Snoke’s manufactured fascism is then also designed to cause a similar result. He buys stormtroopers, corrupts a Vader, hires a Tarkin, and builds a Death Star. Snoke, Kylo, and the First Order are neither creative nor interested in originality or expression. His only interest in attacking the Republic is to produce another Rebellion he can charge for weaponry and ammo even as he is the one they fight.
Snoke dies at the hands of Kylo Ren as Kylo’s true Dark Side conversion, as Kylo was always the Dark Side’s true believer and avatar.
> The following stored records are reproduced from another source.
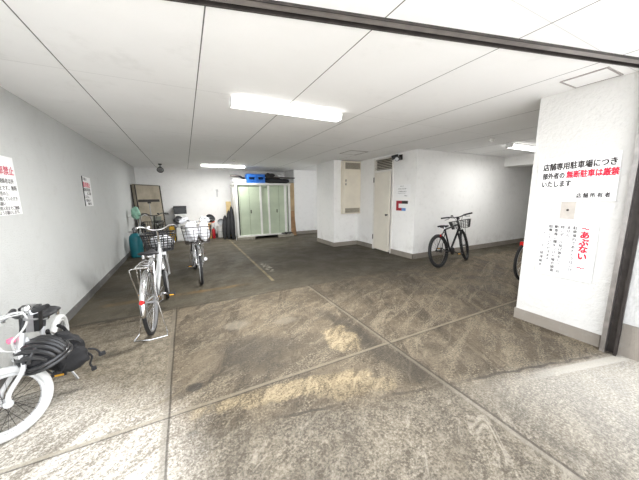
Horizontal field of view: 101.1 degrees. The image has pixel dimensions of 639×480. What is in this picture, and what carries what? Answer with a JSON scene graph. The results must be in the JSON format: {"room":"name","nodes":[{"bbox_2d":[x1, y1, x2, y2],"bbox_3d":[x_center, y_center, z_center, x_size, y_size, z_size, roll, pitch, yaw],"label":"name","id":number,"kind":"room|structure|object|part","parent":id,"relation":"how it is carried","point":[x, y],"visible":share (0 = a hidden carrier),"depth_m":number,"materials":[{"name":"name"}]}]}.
{"room":"parking garage","nodes":[
{"label":"parking garage","id":0,"kind":"room"},
{"bbox_2d":[0,86,137,368],"bbox_3d":[-3.920,-0.467,4.463,0.200,2.440,9.740,-5,11,-26],"label":"wall","id":1,"kind":"structure","parent":0,"point":[54,252],"depth_m":3.06,"materials":[{"name":"grey paint"}]},
{"bbox_2d":[0,155,22,215],"bbox_3d":[-2.610,-0.439,2.074,0.005,0.505,0.800,-5,11,-26],"label":"notice sign","id":2,"kind":"object","parent":1,"relation":"attached to","point":[10,204],"visible":1,"depth_m":2.30,"materials":[{"name":"white paper"}]},
{"bbox_2d":[0,252,130,388],"bbox_3d":[-3.769,0.693,4.614,0.012,0.100,9.540,-5,11,-26],"label":"baseboard","id":3,"kind":"structure","parent":1,"relation":"attached to","point":[86,298],"depth_m":3.81,"materials":[{"name":"concrete"}]},
{"bbox_2d":[80,176,93,205],"bbox_3d":[-3.687,-0.770,4.182,0.016,0.464,0.439,-5,11,-26],"label":"notice sign","id":4,"kind":"object","parent":1,"relation":"attached to","point":[86,185],"visible":1,"depth_m":4.16,"materials":[{"name":"white paper"}]},
{"bbox_2d":[276,0,638,56],"bbox_3d":[4.224,-1.493,2.078,13.274,0.200,0.559,-3,10,-13],"label":"ceiling","id":5,"kind":"structure","parent":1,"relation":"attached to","point":[610,26],"depth_m":1.48,"materials":[{"name":"white paint"}]},
{"bbox_2d":[134,167,284,235],"bbox_3d":[-3.721,-1.361,9.840,5.090,2.440,0.200,-5,11,-26],"label":"wall","id":6,"kind":"structure","parent":0,"point":[195,189],"depth_m":9.31,"materials":[{"name":"white paint"}]},
{"bbox_2d":[285,170,316,230],"bbox_3d":[-0.568,-1.564,10.866,1.480,2.440,1.190,-5,11,-26],"label":"wall","id":7,"kind":"structure","parent":0,"point":[305,181],"depth_m":10.21,"materials":[{"name":"white paint"}]},
{"bbox_2d":[296,230,316,233],"bbox_3d":[-0.290,-0.334,10.524,1.492,0.120,0.012,-5,11,-26],"label":"baseboard","id":8,"kind":"structure","parent":7,"relation":"attached to","point":[308,231],"depth_m":10.41,"materials":[{"name":"concrete"}]},
{"bbox_2d":[0,233,638,479],"bbox_3d":[0.406,1.771,-1.381,23.200,0.150,24.700,-5,11,-26],"label":"floor","id":9,"kind":"structure","parent":0,"point":[299,356],"depth_m":2.06,"materials":[{"name":"concrete"}]},
{"bbox_2d":[0,303,78,443],"bbox_3d":[-2.069,0.765,1.998,0.473,0.816,1.218,-4,10,-21],"label":"bicycle","id":10,"kind":"object","parent":9,"relation":"on","point":[32,317],"visible":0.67,"depth_m":1.70,"materials":[{"name":"silver metal"}]},
{"bbox_2d":[6,337,15,343],"bbox_3d":[-1.964,0.641,1.672,0.042,0.040,0.044,0,8,-31],"label":"lamp","id":11,"kind":"object","parent":10,"relation":"attached to","point":[8,341],"depth_m":1.66,"materials":[{"name":"pink plastic"}]},
{"bbox_3d":[-2.023,0.546,1.842,0.040,0.185,0.060,0,8,-31],"label":"lock plate","id":12,"kind":"part","parent":10,"relation":"part of","materials":[{"name":"white metal"}]},
{"bbox_3d":[-1.793,0.469,1.638,0.121,0.053,0.070,3,10,22],"label":"brake lever","id":13,"kind":"part","parent":10,"relation":"part of","materials":[{"name":"white metal"}]},
{"bbox_3d":[-2.128,0.755,2.018,0.136,0.396,0.756,0,8,-31],"label":"frame","id":14,"kind":"part","parent":10,"relation":"part of","materials":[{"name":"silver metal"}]},
{"bbox_2d":[11,334,72,375],"bbox_3d":[-1.871,0.798,1.785,0.330,0.309,0.258,-1,9,-5],"label":"helmet","id":15,"kind":"object","parent":10,"relation":"hanging from","point":[46,351],"visible":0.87,"depth_m":1.71,"materials":[{"name":"black plastic"}]},
{"bbox_2d":[45,324,105,372],"bbox_3d":[-1.887,0.831,2.002,0.255,0.403,0.351,6,11,33],"label":"backpack","id":16,"kind":"object","parent":10,"relation":"hanging from","point":[79,355],"visible":0.55,"depth_m":1.95,"materials":[{"name":"black fabric"}]},
{"bbox_2d":[129,231,143,257],"bbox_3d":[-4.558,0.103,6.532,0.280,0.652,0.280,-5,11,-26],"label":"canister","id":17,"kind":"object","parent":9,"relation":"on","point":[135,242],"visible":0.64,"depth_m":6.43,"materials":[{"name":"teal plastic"}]},
{"bbox_2d":[131,214,148,245],"bbox_3d":[-4.830,-0.209,7.222,0.483,1.044,1.210,-2,10,-8],"label":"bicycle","id":18,"kind":"object","parent":9,"relation":"on","point":[139,224],"visible":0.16,"depth_m":7.01,"materials":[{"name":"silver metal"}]},
{"bbox_2d":[131,206,140,219],"bbox_3d":[-4.855,-0.712,6.946,0.205,0.347,0.223,-5,11,-26],"label":"plastic bag","id":19,"kind":"object","parent":18,"relation":"hanging from","point":[135,211],"visible":0.96,"depth_m":6.88,"materials":[{"name":"green plastic"}]},
{"bbox_2d":[130,184,166,246],"bbox_3d":[-5.257,-0.776,8.187,0.247,1.860,0.999,1,10,9],"label":"mattress","id":20,"kind":"object","parent":9,"relation":"on","point":[139,191],"visible":0.56,"depth_m":8.00,"materials":[{"name":"beige fabric"}]},
{"bbox_2d":[138,199,159,228],"bbox_3d":[-4.962,-0.486,7.786,0.131,1.413,0.540,8,13,42],"label":"squeegee","id":21,"kind":"object","parent":9,"relation":"on","point":[149,201],"visible":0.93,"depth_m":7.73,"materials":[{"name":"grey plastic"}]},
{"bbox_2d":[140,213,168,258],"bbox_3d":[-4.100,-0.148,6.656,0.640,1.095,1.711,-5,10,-24],"label":"bicycle","id":22,"kind":"object","parent":9,"relation":"on","point":[157,222],"visible":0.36,"depth_m":6.27,"materials":[{"name":"black paint"}]},
{"bbox_2d":[141,220,163,232],"bbox_3d":[-3.890,-0.143,6.189,0.442,0.596,0.388,-5,11,-26],"label":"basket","id":23,"kind":"object","parent":22,"relation":"on","point":[154,226],"depth_m":6.20,"materials":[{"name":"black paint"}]},
{"bbox_2d":[127,224,183,341],"bbox_3d":[-2.031,0.383,3.291,0.640,1.106,1.817,-5,10,-22],"label":"bicycle","id":24,"kind":"object","parent":9,"relation":"on","point":[160,254],"visible":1,"depth_m":3.04,"materials":[{"name":"silver metal"}]},
{"bbox_3d":[-2.003,0.381,3.215,0.136,0.604,0.964,-5,10,-22],"label":"frame","id":25,"kind":"part","parent":24,"relation":"part of","materials":[{"name":"silver metal"}]},
{"bbox_2d":[140,230,175,251],"bbox_3d":[-2.269,0.020,3.722,0.428,0.273,0.329,-6,11,-29],"label":"basket","id":26,"kind":"object","parent":24,"relation":"on","point":[172,232],"depth_m":3.62,"materials":[{"name":"black metal"}]},
{"bbox_2d":[150,235,174,248],"bbox_3d":[-2.248,0.029,3.744,0.250,0.210,0.260,4,10,24],"label":"bag","id":27,"kind":"object","parent":24,"relation":"in","point":[160,235],"visible":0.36,"depth_m":3.68,"materials":[{"name":"white plastic"}]},
{"bbox_2d":[153,216,161,227],"bbox_3d":[-4.774,-0.238,7.789,0.220,0.920,0.104,-5,11,-26],"label":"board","id":28,"kind":"object","parent":9,"relation":"on","point":[158,217],"visible":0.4,"depth_m":7.74,"materials":[{"name":"beige wood"}]},
{"bbox_2d":[169,226,175,240],"bbox_3d":[-5.007,-0.243,8.951,0.170,0.552,0.303,-5,11,-26],"label":"jerry can","id":29,"kind":"object","parent":9,"relation":"on","point":[170,227],"visible":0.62,"depth_m":8.81,"materials":[{"name":"yellow plastic"}]},
{"bbox_2d":[175,214,186,240],"bbox_3d":[-4.740,-0.446,9.029,0.340,0.920,0.444,-5,11,-26],"label":"storage cabinet","id":30,"kind":"object","parent":9,"relation":"on","point":[178,229],"visible":0.53,"depth_m":8.84,"materials":[{"name":"white plastic"}]},
{"bbox_2d":[173,206,186,213],"bbox_3d":[-4.738,-1.025,8.928,0.390,0.255,0.410,-5,11,-26],"label":"box","id":31,"kind":"object","parent":30,"relation":"on","point":[177,209],"visible":1,"depth_m":8.75,"materials":[{"name":"plastic"}]},
{"bbox_3d":[-4.644,-0.135,8.895,0.310,0.270,0.015,-5,11,-26],"label":"drawer","id":32,"kind":"part","parent":30,"relation":"part of","materials":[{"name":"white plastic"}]},
{"bbox_3d":[-4.647,-0.421,8.848,0.310,0.270,0.015,-5,11,-26],"label":"drawer","id":33,"kind":"part","parent":30,"relation":"part of","materials":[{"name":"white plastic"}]},
{"bbox_2d":[173,214,214,284],"bbox_3d":[-2.287,0.102,4.862,0.656,1.152,1.819,-6,11,-29],"label":"bicycle","id":34,"kind":"object","parent":9,"relation":"on","point":[196,251],"visible":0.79,"depth_m":4.42,"materials":[{"name":"white metal"}]},
{"bbox_2d":[184,222,198,241],"bbox_3d":[-2.099,-0.136,4.295,0.207,0.336,0.204,2,10,16],"label":"bag","id":35,"kind":"object","parent":34,"relation":"in","point":[188,224],"visible":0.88,"depth_m":4.22,"materials":[{"name":"white plastic"}]},
{"bbox_2d":[198,219,209,240],"bbox_3d":[-1.926,-0.163,4.385,0.171,0.373,0.194,-5,11,-26],"label":"bag","id":36,"kind":"object","parent":34,"relation":"in","point":[203,222],"visible":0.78,"depth_m":4.32,"materials":[{"name":"white plastic"}]},
{"bbox_2d":[211,221,214,235],"bbox_3d":[-3.902,-0.440,9.633,0.150,0.695,0.150,-5,11,-26],"label":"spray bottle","id":37,"kind":"object","parent":9,"relation":"on","point":[212,223],"visible":0.43,"depth_m":9.56,"materials":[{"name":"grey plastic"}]},
{"bbox_2d":[212,227,215,237],"bbox_3d":[-3.805,-0.270,9.444,0.114,0.418,0.131,1,10,11],"label":"fire extinguisher","id":38,"kind":"object","parent":9,"relation":"on","point":[213,229],"visible":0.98,"depth_m":9.42,"materials":[{"name":"red metal"}]},
{"bbox_2d":[216,225,222,237],"bbox_3d":[-3.637,-0.311,9.677,0.325,0.420,0.310,-5,11,-26],"label":"plastic tub","id":39,"kind":"object","parent":9,"relation":"on","point":[219,228],"visible":0.68,"depth_m":9.58,"materials":[{"name":"white plastic"}]},
{"bbox_2d":[222,216,226,238],"bbox_3d":[-3.355,-0.459,9.315,0.167,0.848,0.399,-2,10,-10],"label":"umbrella","id":40,"kind":"object","parent":9,"relation":"on","point":[224,230],"visible":0.88,"depth_m":9.25,"materials":[{"name":"black fabric"}]},
{"bbox_2d":[226,210,230,238],"bbox_3d":[-3.202,-0.544,9.272,0.167,1.023,0.407,-3,10,-12],"label":"umbrella","id":41,"kind":"object","parent":9,"relation":"on","point":[228,211],"visible":0.84,"depth_m":9.21,"materials":[{"name":"black fabric"}]},
{"bbox_2d":[226,201,230,211],"bbox_3d":[-3.368,-0.785,9.835,0.180,1.299,0.092,-5,11,-26],"label":"board","id":42,"kind":"object","parent":9,"relation":"on","point":[228,204],"visible":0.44,"depth_m":9.76,"materials":[{"name":"brown wood"}]},
{"bbox_2d":[230,207,234,239],"bbox_3d":[-3.055,-0.613,9.200,0.171,1.177,0.396,-5,11,-26],"label":"umbrella","id":43,"kind":"object","parent":9,"relation":"on","point":[232,221],"visible":1,"depth_m":9.14,"materials":[{"name":"black fabric"}]},
{"bbox_2d":[233,190,236,239],"bbox_3d":[-2.860,-0.860,8.875,0.022,1.752,0.162,-4,10,-21],"label":"stick","id":44,"kind":"object","parent":9,"relation":"on","point":[233,190],"visible":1,"depth_m":8.86,"materials":[{"name":"grey plastic"}]},
{"bbox_2d":[237,236,254,240],"bbox_3d":[-2.525,-0.059,9.068,0.580,0.100,0.190,-5,11,-26],"label":"concrete block","id":45,"kind":"object","parent":9,"relation":"on","point":[253,237],"visible":0.92,"depth_m":8.97,"materials":[{"name":"grey concrete"}]},
{"bbox_2d":[230,183,290,237],"bbox_3d":[-2.132,-1.124,9.598,1.950,1.820,0.972,-5,11,-26],"label":"storage shed","id":46,"kind":"object","parent":45,"relation":"on","point":[261,209],"visible":0.9,"depth_m":9.18,"materials":[{"name":"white metal"}]},
{"bbox_3d":[-2.757,-0.975,8.796,0.075,1.800,0.060,-5,11,-26],"label":"post","id":47,"kind":"part","parent":46,"relation":"part of","materials":[{"name":"white metal"}]},
{"bbox_2d":[232,179,245,182],"bbox_3d":[-2.690,-1.975,8.772,0.460,0.130,0.130,-5,11,-26],"label":"sheet","id":48,"kind":"object","parent":46,"relation":"on","point":[233,180],"visible":1,"depth_m":8.73,"materials":[{"name":"white plastic"}]},
{"bbox_2d":[245,174,256,182],"bbox_3d":[-2.368,-2.102,9.020,0.307,0.300,0.396,-5,11,-26],"label":"plastic crate","id":49,"kind":"object","parent":46,"relation":"on","point":[247,176],"visible":0.93,"depth_m":8.87,"materials":[{"name":"blue plastic"}]},
{"bbox_3d":[-2.342,-1.017,9.012,0.785,1.695,0.020,-5,11,-26],"label":"door","id":50,"kind":"part","parent":46,"relation":"part of","materials":[{"name":"green metal"}]},
{"bbox_2d":[230,175,279,179],"bbox_3d":[-2.285,-2.198,9.278,1.854,0.121,0.353,-8,12,-39],"label":"pipe","id":51,"kind":"object","parent":46,"relation":"on","point":[241,177],"visible":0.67,"depth_m":8.87,"materials":[{"name":"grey metal"}]},
{"bbox_2d":[256,174,264,182],"bbox_3d":[-2.096,-2.127,9.155,0.307,0.300,0.396,-5,11,-26],"label":"plastic crate","id":52,"kind":"object","parent":46,"relation":"on","point":[261,176],"visible":0.76,"depth_m":8.99,"materials":[{"name":"blue plastic"}]},
{"bbox_3d":[-1.889,-1.065,9.269,0.340,1.695,0.020,-5,11,-26],"label":"door","id":53,"kind":"part","parent":46,"relation":"part of","materials":[{"name":"green metal"}]},
{"bbox_2d":[265,178,288,182],"bbox_3d":[-1.533,-2.123,9.457,0.941,0.177,0.308,-5,11,-26],"label":"bag","id":54,"kind":"object","parent":46,"relation":"on","point":[272,180],"visible":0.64,"depth_m":9.32,"materials":[{"name":"black fabric"}]},
{"bbox_2d":[265,173,274,178],"bbox_3d":[-1.801,-2.307,9.437,0.428,0.197,0.263,-5,11,-26],"label":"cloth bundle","id":55,"kind":"object","parent":54,"relation":"on","point":[266,174],"visible":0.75,"depth_m":9.34,"materials":[{"name":"fabric"}]},
{"bbox_2d":[266,177,294,178],"bbox_3d":[-1.380,-2.202,9.296,1.060,0.052,0.044,-5,11,-26],"label":"pole","id":56,"kind":"object","parent":54,"relation":"on","point":[266,177],"visible":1,"depth_m":9.32,"materials":[{"name":"brown metal"}]},
{"bbox_3d":[-1.493,-1.096,9.436,0.740,1.695,0.020,-5,11,-26],"label":"door","id":57,"kind":"part","parent":46,"relation":"part of","materials":[{"name":"green metal"}]},
{"bbox_3d":[-1.103,-1.129,9.622,0.075,1.800,0.060,-5,11,-26],"label":"post","id":58,"kind":"part","parent":46,"relation":"part of","materials":[{"name":"white metal"}]},
{"bbox_2d":[277,233,293,236],"bbox_3d":[-1.259,-0.177,9.700,0.580,0.100,0.190,-5,11,-26],"label":"concrete block","id":59,"kind":"object","parent":9,"relation":"on","point":[291,234],"visible":0.88,"depth_m":9.61,"materials":[{"name":"grey concrete"}]},
{"bbox_2d":[290,183,294,214],"bbox_3d":[-1.028,-1.156,9.933,0.180,1.950,0.057,-5,11,-26],"label":"board","id":60,"kind":"object","parent":9,"relation":"on","point":[292,205],"visible":0.4,"depth_m":9.85,"materials":[{"name":"brown wood"}]},
{"bbox_2d":[291,211,296,234],"bbox_3d":[-0.981,-0.636,9.945,0.210,0.920,0.060,-5,11,-26],"label":"board","id":61,"kind":"object","parent":9,"relation":"on","point":[293,225],"visible":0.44,"depth_m":9.93,"materials":[{"name":"brown wood"}]},
{"bbox_2d":[428,212,472,267],"bbox_3d":[2.774,-0.036,5.658,1.707,1.124,0.582,-6,11,-31],"label":"bicycle","id":62,"kind":"object","parent":9,"relation":"on","point":[451,250],"visible":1,"depth_m":5.53,"materials":[{"name":"black paint"}]},
{"bbox_3d":[2.744,-0.043,5.548,0.906,0.600,0.136,-7,3,-34],"label":"frame","id":63,"kind":"part","parent":62,"relation":"part of","materials":[{"name":"black paint"}]},
{"bbox_2d":[449,219,470,239],"bbox_3d":[3.155,-0.188,5.947,0.422,0.621,0.466,-5,11,-26],"label":"basket","id":64,"kind":"object","parent":62,"relation":"on","point":[468,222],"depth_m":5.79,"materials":[{"name":"metal"}]},
{"bbox_2d":[513,240,523,279],"bbox_3d":[3.934,0.106,4.630,1.768,1.094,0.570,-6,11,-27],"label":"bicycle","id":65,"kind":"object","parent":9,"relation":"on","point":[520,248],"visible":0.06,"depth_m":4.27,"materials":[{"name":"black rubber"}]},
{"bbox_2d":[513,307,638,361],"bbox_3d":[3.132,0.807,2.884,1.202,0.300,1.175,-5,11,-26],"label":"baseboard","id":66,"kind":"structure","parent":9,"relation":"on","point":[628,347],"depth_m":2.58,"materials":[{"name":"concrete"}]},
{"bbox_2d":[0,0,638,171],"bbox_3d":[2.095,-2.158,6.218,12.770,0.200,11.739,-5,11,-26],"label":"ceiling","id":67,"kind":"structure","parent":0,"point":[150,83],"depth_m":2.32,"materials":[{"name":"white paint"}]},
{"bbox_2d":[157,164,163,172],"bbox_3d":[-4.653,-2.097,7.672,0.180,0.260,0.208,-5,11,-26],"label":"spot lamp","id":68,"kind":"object","parent":67,"relation":"hanging from","point":[160,169],"visible":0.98,"depth_m":7.65,"materials":[{"name":"black paint"}]},
{"bbox_2d":[200,164,244,167],"bbox_3d":[-2.959,-2.275,8.086,1.290,0.079,0.150,-5,11,-26],"label":"ceiling lamp","id":69,"kind":"object","parent":67,"relation":"attached to","point":[201,165],"visible":1,"depth_m":8.01,"materials":[{"name":"white metal"}]},
{"bbox_2d":[229,96,342,121],"bbox_3d":[-0.331,-1.448,2.942,1.290,0.079,0.150,-5,11,-26],"label":"ceiling lamp","id":70,"kind":"object","parent":67,"relation":"attached to","point":[234,101],"visible":1,"depth_m":2.85,"materials":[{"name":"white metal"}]},
{"bbox_2d":[340,150,366,154],"bbox_3d":[0.787,-2.012,6.056,0.470,0.008,0.480,-5,11,-26],"label":"ceiling hatch","id":71,"kind":"object","parent":67,"relation":"attached to","point":[351,152],"visible":1,"depth_m":6.02,"materials":[{"name":"grey paint"}]},
{"bbox_2d":[165,0,638,67],"bbox_3d":[0.279,-1.349,1.494,4.951,0.214,0.099,-3,10,-13],"label":"beam","id":72,"kind":"structure","parent":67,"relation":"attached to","point":[265,7],"depth_m":1.56,"materials":[{"name":"brown metal"}]},
{"bbox_2d":[504,154,533,166],"bbox_3d":[5.883,-1.935,5.985,0.460,0.240,2.860,-5,11,-26],"label":"beam","id":73,"kind":"structure","parent":67,"relation":"attached to","point":[523,160],"depth_m":6.85,"materials":[{"name":"white paint"}]},
{"bbox_2d":[505,143,534,151],"bbox_3d":[4.316,-1.915,5.467,1.290,0.079,0.150,-5,11,-26],"label":"ceiling lamp","id":74,"kind":"object","parent":67,"relation":"attached to","point":[511,145],"visible":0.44,"depth_m":5.29,"materials":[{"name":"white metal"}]},
{"bbox_2d":[560,66,623,88],"bbox_3d":[2.354,-1.402,2.280,0.310,0.008,0.310,-5,11,-26],"label":"ceiling hatch","id":75,"kind":"object","parent":67,"relation":"attached to","point":[606,73],"visible":1,"depth_m":2.26,"materials":[{"name":"grey paint"}]},
{"bbox_3d":[2.354,-1.403,2.280,0.282,0.005,0.282,-5,11,-26],"label":"hatch panel","id":76,"kind":"part","parent":75,"relation":"part of","materials":[{"name":"white metal"}]},
{"bbox_2d":[317,160,356,242],"bbox_3d":[0.803,-1.145,8.254,1.430,2.440,1.090,-5,11,-26],"label":"wall","id":77,"kind":"structure","parent":0,"point":[334,226],"depth_m":7.74,"materials":[{"name":"white paint"}]},
{"bbox_2d":[341,161,360,213],"bbox_3d":[0.901,-1.495,7.532,0.580,1.465,0.170,-5,11,-26],"label":"upper cabinet","id":78,"kind":"object","parent":77,"relation":"attached to","point":[350,170],"visible":1,"depth_m":7.45,"materials":[{"name":"beige metal"}]},
{"bbox_2d":[345,162,359,168],"bbox_3d":[0.939,-2.081,7.381,0.490,0.170,0.006,-5,11,-26],"label":"vent","id":79,"kind":"object","parent":78,"relation":"attached to","point":[348,165],"depth_m":7.37,"materials":[{"name":"beige metal"}]},
{"bbox_2d":[345,208,359,212],"bbox_3d":[0.953,-0.857,7.580,0.490,0.130,0.014,-5,11,-26],"label":"vent","id":80,"kind":"object","parent":78,"relation":"attached to","point":[347,210],"depth_m":7.58,"materials":[{"name":"beige metal"}]},
{"bbox_3d":[0.946,-1.459,7.482,0.530,1.030,0.010,-5,11,-26],"label":"door","id":81,"kind":"part","parent":78,"relation":"part of","materials":[{"name":"beige paint"}]},
{"bbox_2d":[357,149,427,253],"bbox_3d":[1.777,-0.932,6.915,0.320,2.440,2.210,-5,11,-26],"label":"wall","id":82,"kind":"structure","parent":0,"point":[407,235],"depth_m":6.18,"materials":[{"name":"white paint"}]},
{"bbox_2d":[317,238,412,258],"bbox_3d":[1.035,0.183,7.323,0.825,0.120,3.315,-5,11,-26],"label":"baseboard","id":83,"kind":"structure","parent":82,"relation":"attached to","point":[396,252],"depth_m":7.68,"materials":[{"name":"concrete"}]},
{"bbox_2d":[372,156,393,252],"bbox_3d":[1.610,-0.894,6.818,0.231,2.400,0.740,-5,11,-26],"label":"door","id":84,"kind":"structure","parent":82,"relation":"in","point":[382,187],"depth_m":6.76,"materials":[{"name":"white paint"}]},
{"bbox_2d":[391,154,402,160],"bbox_3d":[1.789,-1.902,6.087,0.235,0.184,0.289,-5,11,-26],"label":"security camera","id":85,"kind":"object","parent":82,"relation":"attached to","point":[396,157],"visible":1,"depth_m":6.08,"materials":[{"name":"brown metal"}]},
{"bbox_2d":[396,201,409,210],"bbox_3d":[1.964,-0.808,6.199,0.005,0.235,0.430,-5,11,-26],"label":"poster","id":86,"kind":"object","parent":82,"relation":"attached to","point":[400,205],"visible":1,"depth_m":6.19,"materials":[{"name":"white paper"}]},
{"bbox_2d":[396,184,410,197],"bbox_3d":[1.958,-1.147,6.149,0.004,0.300,0.440,-5,11,-26],"label":"paper","id":87,"kind":"object","parent":82,"relation":"attached to","point":[402,191],"visible":1,"depth_m":6.14,"materials":[{"name":"paper"}]},
{"bbox_2d":[423,150,532,251],"bbox_3d":[5.094,-1.057,7.459,6.100,2.440,0.200,-5,11,-26],"label":"wall","id":88,"kind":"structure","parent":0,"point":[457,184],"depth_m":6.80,"materials":[{"name":"white paint"}]},
{"bbox_2d":[412,238,523,258],"bbox_3d":[5.005,0.117,7.479,6.435,0.120,0.015,-5,11,-26],"label":"baseboard","id":89,"kind":"structure","parent":88,"relation":"attached to","point":[479,246],"depth_m":7.12,"materials":[{"name":"concrete"}]},
{"bbox_2d":[516,71,638,341],"bbox_3d":[3.124,-0.307,2.694,1.180,2.320,1.163,-5,11,-26],"label":"wall","id":90,"kind":"structure","parent":0,"point":[600,117],"depth_m":2.50,"materials":[{"name":"paint"}]},
{"bbox_2d":[535,218,599,282],"bbox_3d":[2.497,0.090,2.676,0.005,0.607,0.461,-5,11,-26],"label":"warning sign","id":91,"kind":"object","parent":90,"relation":"attached to","point":[566,247],"visible":1,"depth_m":2.65,"materials":[{"name":"white paper"}]},
{"bbox_2d":[560,202,575,219],"bbox_3d":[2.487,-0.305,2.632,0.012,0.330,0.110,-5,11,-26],"label":"wall plate","id":92,"kind":"object","parent":90,"relation":"attached to","point":[567,211],"visible":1,"depth_m":2.63,"materials":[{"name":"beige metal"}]},
{"bbox_2d":[536,150,622,201],"bbox_3d":[2.488,-0.596,2.566,0.005,0.452,0.612,-5,11,-26],"label":"parking sign","id":93,"kind":"object","parent":90,"relation":"attached to","point":[590,177],"visible":1,"depth_m":2.52,"materials":[{"name":"white paper"}]},
{"bbox_2d":[599,127,638,355],"bbox_3d":[2.664,-0.155,2.233,0.075,2.420,0.110,-5,11,-26],"label":"rail","id":94,"kind":"object","parent":90,"relation":"attached to","point":[628,239],"visible":1,"depth_m":2.29,"materials":[{"name":"metal"}]}
]}
Like Snoke uses the Dark Side as a tool to serve his own purposes, the Dark Side uses Snoke to resurrect itself in a new age. No longer a child pretending at evil, Kylo destroys both his father figures and literalizes the confidence game Snoke began only to make money. The third in the series will necessarily see Kylo wreak a far more original brand of havoc through the galaxy now he is past the point of redemption.
Rey’s humble, unrelated origins serve multiple purposes. First, it returns The Force to the surrounding, binding energy field of Yoda’s luminous, non-crude beings. The inclusive Force not tied to innate birthright. This not only undoes the damage of Lucas’s midichlorians and the trope of family lineage that birthed a dangerous boomer-millennial “specialness” obsession but also brings us back around to the original Star Wars, before Vader was Father, when he was the embodiment of an unknown evil and Luke was an everyman. Rey is any of us. The reveal of her mundanity returns us to the antifascist, anti-eugenic themes of the first movie. Last, it sets her at full odds with Supreme Leader Snoke. Romanticizing the Rebellion in her heart but without ambition or avarice, Rey is likewise unconnected to the earlier stories in any large way (though her family members lived through the original events in some capacity). The Force chooses her when it awakens as the exact Yin to Snoke’s Yang, a humble, poor, abandoned counterpoint to his wealthy, connected evil. TFA even reflects this in Rey’s casting. Where every other cast member was an established actor, Abrams and company picked Daisy Ridley from a pool of thousands of unknowns. It sends the same message as Anakin’s lightsaber choosing Rey: Star Wars belongs to everyone, no matter the birthplace, bloodline, gender, or class.
The Jedi, likewise, had gone from a benevolent, balanced monastery to an elitist, ascetic, blind-to-their-own-misdeeds, omnipresent force by the prequels. Luke, in trying to resurrect a past he could not have understood, was doing the same thing as Snoke–trying to bask in glory not his own. His ultimate failure and dark, fearful interpretations of his own prophecy (self-fulfilling, like his father before him, with his visions of Padme) are clues to this innocent-seeming wish’s Dark Side nature. We must always be present where we are, not lost in the future or attempting to revive our Vasoline-lensed memories.